Ambontoday.com, Ambon.- Dana bagi para pengungsi Sebesar 3,9 Trilyun yang diturunkan bagi masyarakat pengungsi Maluku akibat Konflik kemanusiaan tahun 1999 saat ini sudah mempunyai porsi.

Demikian penjelasan La Mani, Ketua Yayasan Pola Kebersamaan Kasta Manusia (YPK KM) kepada wartawan, Senin (23/8/2021) di Ambon.

Menurutnya, terkait dana 3,9 tersebut tidak diperlukan lagi data baru melainkan akan berpatokan pada data pengungsi yang diajukan dalam gugatan serta sesuai putusan Mahkam Agung, karena dana tersebut hadir atas perjuangan Tim Pengungsi Maluku terpadu, Maluku, Maluku Utara Terpadu YPKKM.

“Jadi disini saya katakan dana 3,9 T itu sudah punya data, jadi tidak perlu data baru. Data tersebut sudah dimiliki oleh YPKMM sebagai acuan pada persidangan di pengadilan Niaga HAM Jakarta Pusat.

Untuk itu, kepada lembaga lainnya yang melakukan pendataan baru, dirinya menegaskan kalau ada pendataan baru, itu bukan tanggung jawab dari YPKKM,” jelas La Mani.

Dirinya mengatakan, Dana 3,9 T tersebut hanya di peruntukan bagi 213.217 kepala keluarga (KK) yang sudah terdata di YPKKM, sesuai putusan Pengadilan.

“Sesuai data Yayasan, jumlah pengungsi yang terdaftar dalam Gugatan ke Pengadilan itu sebanyak 213.217 KK yang tersebar pada provinsi yaitu Maluku, Maluku Utara dan Sulawesi Tenggara.

Untuk Provinsi Maluku total pengungsi yang akan mendapat bantuan tersebut sebanyak 91.193 KK, Maluku Utara 53.300 KK, sedangkan Sulawesi Tenggara sebanyak 68.724 KK,” ungkapnya.

Menurutnya, tujuan pihak Yayasan menemui Gubernur Maluku, Senin 23 Agustus 2021 untuk memberikan surat pemberitahuan kepada Gubernur agar bisa mendalami keputusan-keputusan yang sudah inkrah di pengadilan Niaga HAM Jakarta pusat dan pengadilan Tinggi Jakarta serta MA, sehingga tidak melenceng dari aturan hukum.

Ia menambahkan, saat ini perjuangan untuk para pengungsi sudah final dengan lahirnya putusan Hukum yang sudah inkrah, tinggal mengatur mekanisme dari tim panel serta perwakilan dari lembaga YPKKM yang akan terlihat dalam penyaluran dana.

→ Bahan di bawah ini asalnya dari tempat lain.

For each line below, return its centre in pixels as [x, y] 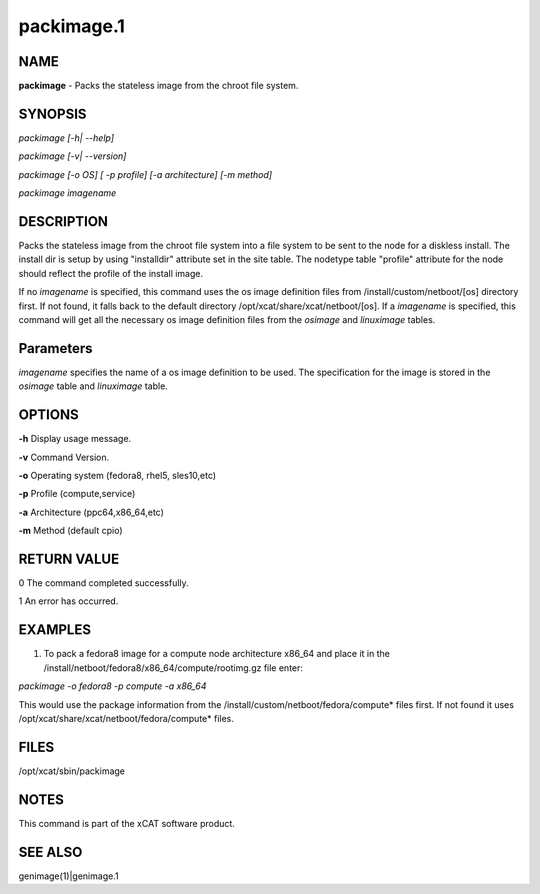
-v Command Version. [64, 457]
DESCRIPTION [63, 221]
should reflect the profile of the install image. [111, 273]
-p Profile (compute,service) [77, 494]
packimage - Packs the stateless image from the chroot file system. [158, 86]
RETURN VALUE [69, 558]
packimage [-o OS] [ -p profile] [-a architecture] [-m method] [145, 174]
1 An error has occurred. [68, 601]

Terkait dengan akan dilakukan pendataan ulang, baik oleh lembaga lain atau Pemerintah Daerah Maluku, La Mani dengan tegas mengatakan, tidak ada lagi pendataan ulang karena dana tersebut adalah dana yang diperjuangkan dalam proses hukum dan sudah sah sesui putusan Pengadilan.

“Kalaupun ada data baru yang muncul itu akan menjadi polemic, dan tidak akan dianulir karena dananya itu nanti dari mana.

Kita tetap akan mempertahankan perjuangan hak-hak pengungsi lewat YPKKM melalui kepaniteraan Pengadilan Jakarta Pusat karena data yang diajukan sebagai acuan dalam persidangan.

Selain itu. kalau ada keraguan data tersebut, pihaknya akan turun ke lapangan untuk memvalidasi data karena persoalan ini sudah berjalan 10 Tahun lebih.

“Jadi kita akan turun mengkroscek nama-nama yang kami ajukan ini apa masih ada atau sudah tidak ada ataupun pindah alamat,” ujarnya.

Ia menambahkan kalau perjuangan yang dilakukan oleh Yayasan YPKKM sudah sejak tahun 2006, tetapi karena belum lengkap data-data pengungsi maka terjadi putusan sela sampai terjadi keputusan inkrah 2012 dengan perkara 318 tahun 2011.

Menanggapi statement Wakil Gubernur Maluku, Barnabas N Orno pada beberapa Media lokal, dirinya menjelaskan, pendataan baru tidak akan dipertimbangkan kembali, karena data pengungsi tersebut sudah ada dan sesuai putusan pengadilan.

Dikatakan, nantinya setelah pembayaran selesai, dengan demikian persoalan pengungsi sudah dinyatakan resmi selesai dan tidak ada lagi cerita pengungsi pasca konflik social 1999 di Maluku.

“Kalau penyaluran dana bantuan ini sudah selesai, tidak ada lagi aduan-aduan kepada Pemerintah atau pihak manapun terkait korban pengungsi dan tidak perlu ada saling menyalahkan,” tandasya.